Give back a single number: the count of lines in the data that contain the string "particular".

# Records for this exercise
● ● ● ● ● ● ●
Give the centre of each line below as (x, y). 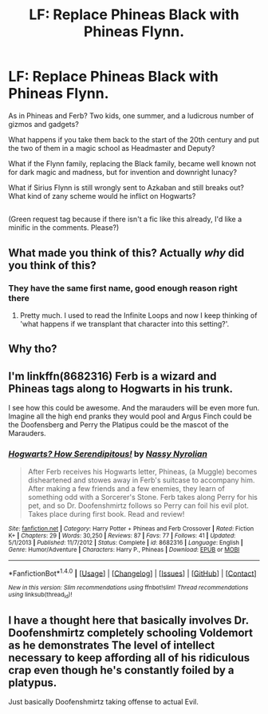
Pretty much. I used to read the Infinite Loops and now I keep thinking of (138, 315)
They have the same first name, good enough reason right (123, 288)
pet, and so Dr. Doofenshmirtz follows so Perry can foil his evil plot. (138, 506)
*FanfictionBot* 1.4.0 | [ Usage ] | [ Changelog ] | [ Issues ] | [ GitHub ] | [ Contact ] (132, 573)
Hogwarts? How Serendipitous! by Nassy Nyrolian (108, 454)
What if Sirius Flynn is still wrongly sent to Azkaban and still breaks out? (126, 187)
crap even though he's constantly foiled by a (121, 670)
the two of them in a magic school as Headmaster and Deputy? (112, 148)
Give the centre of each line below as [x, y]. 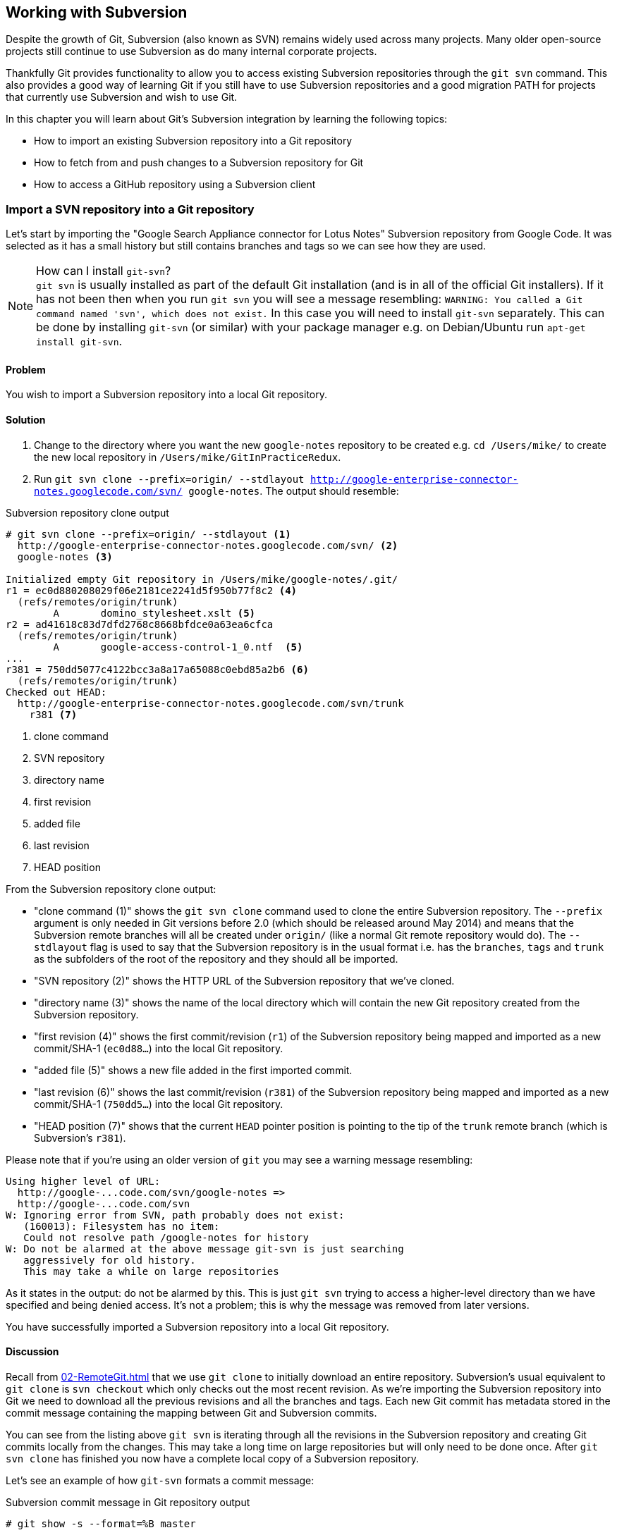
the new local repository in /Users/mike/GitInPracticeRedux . [188, 457]
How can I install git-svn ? [104, 271]
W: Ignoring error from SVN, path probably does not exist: [175, 1215]
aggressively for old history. [110, 1260]
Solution [26, 420]
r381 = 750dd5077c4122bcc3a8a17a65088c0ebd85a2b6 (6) [157, 669]
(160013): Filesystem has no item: [122, 1226]
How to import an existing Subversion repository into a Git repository [193, 141]
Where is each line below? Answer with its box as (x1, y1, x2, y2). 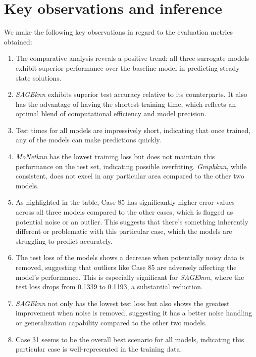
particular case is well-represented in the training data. (15, 344, 182, 354)
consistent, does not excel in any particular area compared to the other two (15, 171, 245, 181)
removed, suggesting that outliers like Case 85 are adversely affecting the (15, 262, 237, 272)
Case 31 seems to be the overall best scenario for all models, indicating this (15, 334, 244, 344)
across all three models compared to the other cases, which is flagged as (15, 207, 233, 217)
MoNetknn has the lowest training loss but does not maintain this (15, 151, 215, 162)
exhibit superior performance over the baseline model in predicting (15, 62, 218, 73)
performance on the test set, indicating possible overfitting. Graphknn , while (15, 161, 247, 171)
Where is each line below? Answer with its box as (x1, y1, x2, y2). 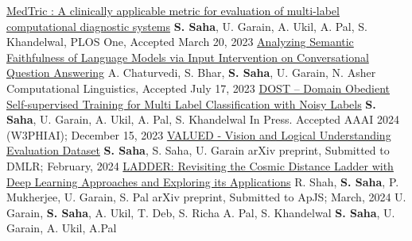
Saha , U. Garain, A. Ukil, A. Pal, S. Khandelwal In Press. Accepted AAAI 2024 (6, 111, 399, 128)
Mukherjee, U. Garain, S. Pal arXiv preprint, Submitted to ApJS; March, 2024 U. (6, 189, 406, 205)
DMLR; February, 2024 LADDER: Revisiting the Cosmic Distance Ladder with (6, 157, 394, 174)
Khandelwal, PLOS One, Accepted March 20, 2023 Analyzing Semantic (6, 33, 354, 50)
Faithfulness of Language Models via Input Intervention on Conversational (6, 48, 369, 65)
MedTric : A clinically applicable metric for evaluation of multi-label (6, 2, 340, 18)
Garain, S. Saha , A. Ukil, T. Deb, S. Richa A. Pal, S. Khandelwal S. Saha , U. (6, 204, 395, 220)
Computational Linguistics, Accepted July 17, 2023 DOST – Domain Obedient (6, 79, 391, 96)
● ● ● ● ● ● ●
# Answer section
2